[[ Records to process open ]]

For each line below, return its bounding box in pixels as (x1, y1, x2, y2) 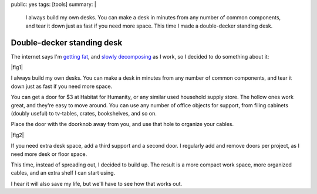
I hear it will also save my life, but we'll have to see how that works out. (11, 180, 183, 187)
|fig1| (11, 64, 23, 71)
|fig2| (11, 131, 25, 138)
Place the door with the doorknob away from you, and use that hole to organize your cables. (11, 121, 234, 128)
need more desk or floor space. (11, 150, 87, 158)
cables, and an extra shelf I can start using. (11, 169, 116, 176)
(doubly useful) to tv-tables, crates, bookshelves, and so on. (11, 110, 157, 117)

[[ Records to process closed ]]

**Work instruction**:
All lines holding the word "cables" must be found in the listing and copied.

**Solution for this problem**:
Place the door with the doorknob away from you, and use that hole to organize your cables. (11, 121, 234, 128)
cables, and an extra shelf I can start using. (11, 169, 116, 176)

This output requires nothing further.